入菩薩行論 第5講 問答精解
鬧市狂象:諸害由心生的真相
問題1 : 寂天菩薩說:「諸害由心生」,放縱自心就像讓未能馴服的狂象跑到鬧市裡去,帶來大災禍。試闡述其理及解決方法。
闡述其理:
1. 心為根本:一切外在的傷害、衝突、災難,追根溯源,都源於內心的貪、瞋、癡、慢、疑等煩惱。戰爭源於集體瞋恨與貪婪,盜竊源於個人貪欲,誹謗源於嫉妒與瞋心。外在的“鬧市”(複雜環境)只是緣,內在的“狂象”(未經調伏的煩惱心)才是真正的因。
2. 心具主導力:心是身語行為的主導者。若心被煩惱控制(放縱),就會指揮身體去殺、盜、淫,指揮語言去妄語、惡口,從而在“鬧市”(人際關係、社會)中製造出一系列傷害自他的“災禍”。
3. 比喻的深意:狂象力大無比,破壞力極強,比喻煩惱力量強大且盲目;鬧市人群密集,比喻我們所處的世間,關係錯綜複雜。放縱煩惱心於世間,其破壞力與波及面將是巨大且難以收拾的。
解決方法(依寂天菩薩教言):
1. 認知危害,生起對治決心:首先要像害怕狂象傷人一樣,深刻認識到放縱自心的巨大過患,生起必須調伏它的緊迫感。
2. 以正念與正知為韁繩:
正念:如同記住馴象師的指令。時刻憶念佛法正見(如因果、無常、慈悲),明確知道何為善、何為惡,何為應取、何為應舍。
正知:如同敏銳的觀察者。持續、清晰地監視自心的每一個起心動念,及時發現“狂象”(煩惱)想要脫韁的跡象。
3. 運用智慧進行馴服:當正知發現煩惱萌動時,立即運用佛法智慧進行對治。例如,以觀空性了知煩惱無實,以觀慈悲化解瞋恨,以觀無常淡化貪著。如同馴象師用鉤杖與口令,溫柔而堅定地引導狂象。
持續訓練,終得調柔:調心是一個漫長的過程,需要像馴象一樣反復、耐心地練習。最終,煩惱“狂象”將被調伏,成為能承載我們走向解脫與利他事業的“白象”(菩提心與智慧的坐騎)。
實修防護:巴楚仁波切的日課
問題2 : 巴楚仁波切主張不放逸修行,時常以正知觀照自己三門,以正念憶念善法,哪些應取,哪些應舍。早起夜寢都要自省有多少善業,多少惡業,進行策勉懺悔。試引巴楚仁波切早晚祈願文以對。
巴楚仁波切在《大圓滿前行引導文》等著作中,極為重視以祈禱文來策勵和檢點自心。其早晚祈願文的核心精神如下:
1. 晨起祈願(一日之計):
內容示例:“祈願上師三寶加持於我,令今日之心不為八風所動,念念不離出離心與菩提心。願我身語意所行一切,皆能饒益眾生,積聚福慧資糧。若遇違緣障礙,願我能視其為修行道用,安忍不動。”
作用:設定全天修行的基調與防護。以祈請加持開始,以發菩提心為動機,預先對可能遇到的煩惱做好心理準備和應對策略。
2. 夜寢反省(一日之省):
內容示例:“今日我已虛度,抑或有所實修?三門之中,善業幾何,惡業幾何?若曾生起貪瞋煩惱,造作惡業,我今於三寶面前至誠發露懺悔,誓不再造。若偶有微善,亦當回向眾生,願成佛道。”
作用:進行當日功過的總結與清算。如同商人晚間盤帳。

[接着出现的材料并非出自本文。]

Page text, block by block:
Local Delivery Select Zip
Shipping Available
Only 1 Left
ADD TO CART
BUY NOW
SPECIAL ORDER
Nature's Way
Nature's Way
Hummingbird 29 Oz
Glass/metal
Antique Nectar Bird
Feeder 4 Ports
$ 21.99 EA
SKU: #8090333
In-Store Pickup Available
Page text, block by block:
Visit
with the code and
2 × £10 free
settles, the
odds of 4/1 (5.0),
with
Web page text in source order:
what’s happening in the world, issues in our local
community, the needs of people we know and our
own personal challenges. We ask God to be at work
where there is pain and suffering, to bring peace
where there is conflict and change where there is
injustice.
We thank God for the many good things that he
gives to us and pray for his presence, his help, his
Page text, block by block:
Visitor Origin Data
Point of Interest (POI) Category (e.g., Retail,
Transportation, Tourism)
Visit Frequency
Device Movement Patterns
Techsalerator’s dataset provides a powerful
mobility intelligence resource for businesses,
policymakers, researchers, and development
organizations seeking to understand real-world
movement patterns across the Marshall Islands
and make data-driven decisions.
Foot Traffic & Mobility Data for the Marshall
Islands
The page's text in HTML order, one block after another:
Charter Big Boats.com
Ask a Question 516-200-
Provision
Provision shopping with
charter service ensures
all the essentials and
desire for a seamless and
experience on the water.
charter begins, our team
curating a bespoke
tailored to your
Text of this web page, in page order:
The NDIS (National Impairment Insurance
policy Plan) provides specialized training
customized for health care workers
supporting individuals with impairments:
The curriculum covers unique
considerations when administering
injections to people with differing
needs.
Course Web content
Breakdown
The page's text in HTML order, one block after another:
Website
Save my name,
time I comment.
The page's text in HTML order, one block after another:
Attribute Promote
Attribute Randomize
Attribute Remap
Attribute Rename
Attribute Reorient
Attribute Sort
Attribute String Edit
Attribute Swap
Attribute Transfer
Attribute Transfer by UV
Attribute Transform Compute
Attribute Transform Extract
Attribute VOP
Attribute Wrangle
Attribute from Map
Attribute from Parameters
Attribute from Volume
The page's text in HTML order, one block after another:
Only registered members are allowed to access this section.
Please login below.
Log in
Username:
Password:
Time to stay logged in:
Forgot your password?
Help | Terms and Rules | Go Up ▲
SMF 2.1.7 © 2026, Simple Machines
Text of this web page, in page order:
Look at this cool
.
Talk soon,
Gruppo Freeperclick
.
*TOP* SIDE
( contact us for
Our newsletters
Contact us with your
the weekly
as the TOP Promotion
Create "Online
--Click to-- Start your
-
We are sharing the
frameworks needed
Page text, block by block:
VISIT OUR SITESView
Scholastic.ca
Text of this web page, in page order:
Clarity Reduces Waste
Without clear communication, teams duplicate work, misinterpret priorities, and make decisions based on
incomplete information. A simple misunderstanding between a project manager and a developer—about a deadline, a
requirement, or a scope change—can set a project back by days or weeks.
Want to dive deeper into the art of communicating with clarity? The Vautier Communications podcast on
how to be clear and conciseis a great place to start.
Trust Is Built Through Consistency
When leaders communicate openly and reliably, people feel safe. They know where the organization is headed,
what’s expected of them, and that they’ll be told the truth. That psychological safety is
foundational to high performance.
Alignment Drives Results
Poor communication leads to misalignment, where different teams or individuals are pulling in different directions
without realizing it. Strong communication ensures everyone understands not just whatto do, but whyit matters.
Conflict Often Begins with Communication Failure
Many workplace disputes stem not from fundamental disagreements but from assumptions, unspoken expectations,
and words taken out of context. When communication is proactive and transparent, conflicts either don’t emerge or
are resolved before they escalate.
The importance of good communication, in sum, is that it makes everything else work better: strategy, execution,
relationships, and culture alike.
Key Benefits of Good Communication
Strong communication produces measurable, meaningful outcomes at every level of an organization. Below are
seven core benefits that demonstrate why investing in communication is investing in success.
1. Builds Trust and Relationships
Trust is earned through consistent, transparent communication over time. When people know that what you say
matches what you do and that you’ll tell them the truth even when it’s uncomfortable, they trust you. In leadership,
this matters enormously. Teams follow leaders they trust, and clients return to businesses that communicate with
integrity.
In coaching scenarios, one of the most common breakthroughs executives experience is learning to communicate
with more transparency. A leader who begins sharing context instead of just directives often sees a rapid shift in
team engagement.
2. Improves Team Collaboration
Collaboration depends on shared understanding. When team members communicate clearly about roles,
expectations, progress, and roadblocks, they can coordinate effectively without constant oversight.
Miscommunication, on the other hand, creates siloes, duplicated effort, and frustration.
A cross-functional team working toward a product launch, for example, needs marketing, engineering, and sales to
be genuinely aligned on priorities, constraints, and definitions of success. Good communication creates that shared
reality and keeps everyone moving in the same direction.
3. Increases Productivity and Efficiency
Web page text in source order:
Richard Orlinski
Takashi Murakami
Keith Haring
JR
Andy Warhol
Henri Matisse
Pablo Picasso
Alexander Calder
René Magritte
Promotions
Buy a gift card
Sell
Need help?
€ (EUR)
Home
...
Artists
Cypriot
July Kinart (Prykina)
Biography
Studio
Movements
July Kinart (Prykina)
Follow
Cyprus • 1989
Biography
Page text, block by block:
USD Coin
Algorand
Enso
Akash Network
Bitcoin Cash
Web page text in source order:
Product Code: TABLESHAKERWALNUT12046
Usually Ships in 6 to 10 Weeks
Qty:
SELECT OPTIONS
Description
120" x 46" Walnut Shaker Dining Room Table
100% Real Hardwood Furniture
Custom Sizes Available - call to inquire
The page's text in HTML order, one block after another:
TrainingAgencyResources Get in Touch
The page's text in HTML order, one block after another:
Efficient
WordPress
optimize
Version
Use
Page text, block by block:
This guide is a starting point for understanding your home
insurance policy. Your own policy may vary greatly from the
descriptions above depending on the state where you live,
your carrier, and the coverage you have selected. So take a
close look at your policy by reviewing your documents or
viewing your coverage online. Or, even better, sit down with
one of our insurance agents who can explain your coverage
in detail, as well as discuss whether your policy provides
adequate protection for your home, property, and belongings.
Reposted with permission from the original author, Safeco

通過具體回顧,培養對業果的敏銳覺察力,及時懺悔淨罪,防止惡業累積,鞏固善業習氣。這是“不放逸”和“護正知”的實修體現。
降伏心魔:密勒日巴的啟示
問題3 : 寂天菩薩認為如果能調伏自己這顆心,所有怨害都變得馴服,所謂:「若自降一心,一切自降伏」(第五頌)。試以密勒日巴在山洞修行,受魔女及阿咱瑪作害;但密勒日巴以降調自心,感化魔怨,自行隱退這事實來說明。
密勒日巴尊者的事蹟是“若自降一心,一切自降伏”的完美例證:
1. 外境顯現為“怨害”:尊者在山洞苦修時,出現魔女(象徵內在的恐懼、執著)和阿咱瑪(非人、野獸,象徵外境的威脅與幹擾)等顯現,意圖傷害、阻礙其修行。這在常人看來,是需要與之戰鬥或逃避的外在敵人。
2. 核心應對:降伏自心:密勒日巴尊者並未向外尋求降魔之法,也未生起絲毫瞋恨或恐懼。他深知一切顯現皆為自心幻化。因此,他將全部注意力轉向內觀,安住於甚深空性與大悲之中,調伏自心對“魔”的實有執著和對“害”的畏懼抗拒。
3. 外在境隨心轉:當尊者的內心完全安住於無懼、無瞋、無執的清淨境界時,外境也隨之轉化。那些顯現為兇殘的魔眾,因無法在尊者的心湖中激起絲毫波瀾(煩惱),失去了存在的“能量來源”和“作用物件”。最終,它們不是被“打敗”,而是被尊者內心的絕對寧靜與慈悲所“感化”,自行隱退,甚至有些轉而護法。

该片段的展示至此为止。